→ Task prompt
Return each record shown beneath, word for word.

→ Recorded information
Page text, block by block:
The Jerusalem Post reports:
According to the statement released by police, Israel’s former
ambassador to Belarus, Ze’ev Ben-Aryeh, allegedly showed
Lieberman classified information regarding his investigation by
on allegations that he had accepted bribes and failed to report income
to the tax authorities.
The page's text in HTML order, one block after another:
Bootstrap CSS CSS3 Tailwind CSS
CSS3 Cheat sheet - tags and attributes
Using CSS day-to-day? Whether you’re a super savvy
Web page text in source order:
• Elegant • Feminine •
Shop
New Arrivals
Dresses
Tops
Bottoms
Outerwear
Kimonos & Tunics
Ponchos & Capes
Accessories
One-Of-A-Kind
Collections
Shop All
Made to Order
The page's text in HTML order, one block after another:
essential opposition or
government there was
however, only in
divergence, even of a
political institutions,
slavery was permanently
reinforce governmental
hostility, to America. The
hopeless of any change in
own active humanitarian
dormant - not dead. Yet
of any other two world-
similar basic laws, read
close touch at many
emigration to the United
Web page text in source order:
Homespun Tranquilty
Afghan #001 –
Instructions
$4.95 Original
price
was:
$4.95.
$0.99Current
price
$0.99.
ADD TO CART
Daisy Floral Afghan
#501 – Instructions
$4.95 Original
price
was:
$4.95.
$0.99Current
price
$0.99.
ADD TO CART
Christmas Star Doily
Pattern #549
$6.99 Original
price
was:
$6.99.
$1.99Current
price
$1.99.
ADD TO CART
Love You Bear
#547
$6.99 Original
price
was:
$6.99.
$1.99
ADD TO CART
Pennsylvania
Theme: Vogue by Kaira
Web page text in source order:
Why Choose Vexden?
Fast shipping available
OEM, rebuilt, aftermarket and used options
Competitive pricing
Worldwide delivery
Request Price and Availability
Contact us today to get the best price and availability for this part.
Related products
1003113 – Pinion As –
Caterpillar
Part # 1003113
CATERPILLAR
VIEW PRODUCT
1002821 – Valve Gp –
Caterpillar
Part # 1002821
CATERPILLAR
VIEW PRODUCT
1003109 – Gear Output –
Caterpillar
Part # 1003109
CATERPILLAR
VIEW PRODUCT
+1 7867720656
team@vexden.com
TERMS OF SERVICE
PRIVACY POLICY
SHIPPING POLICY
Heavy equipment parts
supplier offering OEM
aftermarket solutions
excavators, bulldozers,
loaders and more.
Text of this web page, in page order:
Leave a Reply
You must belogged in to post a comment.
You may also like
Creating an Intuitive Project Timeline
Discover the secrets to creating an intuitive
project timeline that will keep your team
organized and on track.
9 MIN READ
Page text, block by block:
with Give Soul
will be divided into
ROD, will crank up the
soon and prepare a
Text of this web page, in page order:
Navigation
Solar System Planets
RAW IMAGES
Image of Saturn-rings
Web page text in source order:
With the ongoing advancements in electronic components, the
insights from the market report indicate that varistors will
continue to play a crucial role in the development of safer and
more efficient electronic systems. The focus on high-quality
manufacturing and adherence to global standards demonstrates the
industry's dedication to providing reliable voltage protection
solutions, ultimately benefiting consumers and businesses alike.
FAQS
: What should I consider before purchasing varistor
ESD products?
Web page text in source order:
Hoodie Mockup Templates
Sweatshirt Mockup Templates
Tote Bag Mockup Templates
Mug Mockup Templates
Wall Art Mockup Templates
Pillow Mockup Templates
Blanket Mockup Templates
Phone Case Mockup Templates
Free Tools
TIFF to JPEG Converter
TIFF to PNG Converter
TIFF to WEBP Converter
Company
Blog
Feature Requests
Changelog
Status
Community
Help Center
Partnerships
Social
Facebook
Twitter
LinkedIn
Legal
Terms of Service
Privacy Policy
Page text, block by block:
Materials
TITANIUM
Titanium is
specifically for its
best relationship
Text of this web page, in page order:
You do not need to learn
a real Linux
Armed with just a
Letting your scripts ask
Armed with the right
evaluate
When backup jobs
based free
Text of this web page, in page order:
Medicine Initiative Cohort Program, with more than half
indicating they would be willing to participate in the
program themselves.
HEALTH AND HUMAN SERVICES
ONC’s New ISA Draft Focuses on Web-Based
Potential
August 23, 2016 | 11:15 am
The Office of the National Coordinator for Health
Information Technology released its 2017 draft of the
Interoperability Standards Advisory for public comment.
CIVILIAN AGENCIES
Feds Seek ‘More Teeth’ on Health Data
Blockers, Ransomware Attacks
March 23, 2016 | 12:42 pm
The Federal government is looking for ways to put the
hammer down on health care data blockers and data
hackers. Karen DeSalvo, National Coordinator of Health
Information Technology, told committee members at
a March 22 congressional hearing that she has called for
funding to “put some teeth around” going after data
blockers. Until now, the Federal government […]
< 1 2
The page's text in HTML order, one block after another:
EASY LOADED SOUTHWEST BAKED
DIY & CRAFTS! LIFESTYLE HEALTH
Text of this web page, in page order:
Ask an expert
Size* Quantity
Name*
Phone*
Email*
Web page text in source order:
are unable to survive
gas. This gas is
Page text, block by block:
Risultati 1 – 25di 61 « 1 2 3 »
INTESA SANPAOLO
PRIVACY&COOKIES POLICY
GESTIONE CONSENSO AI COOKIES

→ Task output
Page text, block by block:
The Jerusalem Post reports:
According to the statement released by police, Israel’s former
ambassador to Belarus, Ze’ev Ben-Aryeh, allegedly showed
Lieberman classified information regarding his investigation by
on allegations that he had accepted bribes and failed to report income
to the tax authorities.
The page's text in HTML order, one block after another:
Bootstrap CSS CSS3 Tailwind CSS
CSS3 Cheat sheet - tags and attributes
Using CSS day-to-day? Whether you’re a super savvy
Web page text in source order:
• Elegant • Feminine •
Shop
New Arrivals
Dresses
Tops
Bottoms
Outerwear
Kimonos & Tunics
Ponchos & Capes
Accessories
One-Of-A-Kind
Collections
Shop All
Made to Order
The page's text in HTML order, one block after another:
essential opposition or
government there was
however, only in
divergence, even of a
political institutions,
slavery was permanently
reinforce governmental
hostility, to America. The
hopeless of any change in
own active humanitarian
dormant - not dead. Yet
of any other two world-
similar basic laws, read
close touch at many
emigration to the United
Web page text in source order:
Homespun Tranquilty
Afghan #001 –
Instructions
$4.95 Original
price
was:
$4.95.
$0.99Current
price
$0.99.
ADD TO CART
Daisy Floral Afghan
#501 – Instructions
$4.95 Original
price
was:
$4.95.
$0.99Current
price
$0.99.
ADD TO CART
Christmas Star Doily
Pattern #549
$6.99 Original
price
was:
$6.99.
$1.99Current
price
$1.99.
ADD TO CART
Love You Bear
#547
$6.99 Original
price
was:
$6.99.
$1.99
ADD TO CART
Pennsylvania
Theme: Vogue by Kaira
Web page text in source order:
Why Choose Vexden?
Fast shipping available
OEM, rebuilt, aftermarket and used options
Competitive pricing
Worldwide delivery
Request Price and Availability
Contact us today to get the best price and availability for this part.
Related products
1003113 – Pinion As –
Caterpillar
Part # 1003113
CATERPILLAR
VIEW PRODUCT
1002821 – Valve Gp –
Caterpillar
Part # 1002821
CATERPILLAR
VIEW PRODUCT
1003109 – Gear Output –
Caterpillar
Part # 1003109
CATERPILLAR
VIEW PRODUCT
+1 7867720656
team@vexden.com
TERMS OF SERVICE
PRIVACY POLICY
SHIPPING POLICY
Heavy equipment parts
supplier offering OEM
aftermarket solutions
excavators, bulldozers,
loaders and more.
Text of this web page, in page order:
Leave a Reply
You must belogged in to post a comment.
You may also like
Creating an Intuitive Project Timeline
Discover the secrets to creating an intuitive
project timeline that will keep your team
organized and on track.
9 MIN READ
Page text, block by block:
with Give Soul
will be divided into
ROD, will crank up the
soon and prepare a
Text of this web page, in page order:
Navigation
Solar System Planets
RAW IMAGES
Image of Saturn-rings
Web page text in source order:
With the ongoing advancements in electronic components, the
insights from the market report indicate that varistors will
continue to play a crucial role in the development of safer and
more efficient electronic systems. The focus on high-quality
manufacturing and adherence to global standards demonstrates the
industry's dedication to providing reliable voltage protection
solutions, ultimately benefiting consumers and businesses alike.
FAQS
: What should I consider before purchasing varistor
ESD products?
Web page text in source order:
Hoodie Mockup Templates
Sweatshirt Mockup Templates
Tote Bag Mockup Templates
Mug Mockup Templates
Wall Art Mockup Templates
Pillow Mockup Templates
Blanket Mockup Templates
Phone Case Mockup Templates
Free Tools
TIFF to JPEG Converter
TIFF to PNG Converter
TIFF to WEBP Converter
Company
Blog
Feature Requests
Changelog
Status
Community
Help Center
Partnerships
Social
Facebook
Twitter
LinkedIn
Legal
Terms of Service
Privacy Policy
Page text, block by block:
Materials
TITANIUM
Titanium is
specifically for its
best relationship
Text of this web page, in page order:
You do not need to learn
a real Linux
Armed with just a
Letting your scripts ask
Armed with the right
evaluate
When backup jobs
based free
Text of this web page, in page order:
Medicine Initiative Cohort Program, with more than half
indicating they would be willing to participate in the
program themselves.
HEALTH AND HUMAN SERVICES
ONC’s New ISA Draft Focuses on Web-Based
Potential
August 23, 2016 | 11:15 am
The Office of the National Coordinator for Health
Information Technology released its 2017 draft of the
Interoperability Standards Advisory for public comment.
CIVILIAN AGENCIES
Feds Seek ‘More Teeth’ on Health Data
Blockers, Ransomware Attacks
March 23, 2016 | 12:42 pm
The Federal government is looking for ways to put the
hammer down on health care data blockers and data
hackers. Karen DeSalvo, National Coordinator of Health
Information Technology, told committee members at
a March 22 congressional hearing that she has called for
funding to “put some teeth around” going after data
blockers. Until now, the Federal government […]
< 1 2
The page's text in HTML order, one block after another:
EASY LOADED SOUTHWEST BAKED
DIY & CRAFTS! LIFESTYLE HEALTH
Text of this web page, in page order:
Ask an expert
Size* Quantity
Name*
Phone*
Email*
Web page text in source order:
are unable to survive
gas. This gas is
Page text, block by block:
Risultati 1 – 25di 61 « 1 2 3 »
INTESA SANPAOLO
PRIVACY&COOKIES POLICY
GESTIONE CONSENSO AI COOKIES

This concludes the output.